Mais Junior apporte immédiatement une nuance essentielle à cette vision : un réseau n’est réellement juste que s’il permet à chacun d’y participer.

Car une transition qui ne profiterait qu’à ceux qui disposent déjà de moyens financiers, de connaissances techniques ou d’un accès privilégié aux décisions risquerait de reproduire les inégalités qu’elle prétend combattre.

Junior pose alors une question essentielle : qui participe à cette transformation et qui en bénéficie ?

 

La Wallonie regardée depuis Oxford

Il y a quelque chose de singulier dans le parcours de Junior Mbangala.

Il travaille sur ces questions dans un environnement académique international, notamment à Oxford. Il a également vécu une expérience à la Délégation Wallonie-Bruxelles à Londres et poursuivi son parcours auprès de la Représentation permanente de la Belgique auprès des Nations Unies à New York.

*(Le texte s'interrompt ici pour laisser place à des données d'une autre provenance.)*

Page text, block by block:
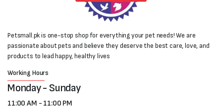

Son chemin pourrait presque se résumer en une phrase : il a étudié ces questions à l’université d’Oxford, les a observées dans les territoires et est allé voir comment elles se négocient au niveau international.

Mais son regard profondément humaniste ne s’est pas détaché de la Wallonie.

Au contraire.

Il semble avoir choisi de la regarder avec davantage de recul.

C’est peut-être l’un des apports les plus précieux des chercheurs qui circulent entre plusieurs mondes : ils reviennent avec des questions que l’on ne se pose pas toujours lorsque l’on reste enfermé dans nos frontières administratives.

Que pourrait devenir la Wallonie si elle considérait ses villes comme des laboratoires de transition ?

Que pourrait-on faire de nos bâtiments publics ?

De nos écoles ?

De nos quartiers ?

De nos toitures ?

De nos espaces urbains ?

De nos communautés ?

De nos champs et de nos terres agricoles ?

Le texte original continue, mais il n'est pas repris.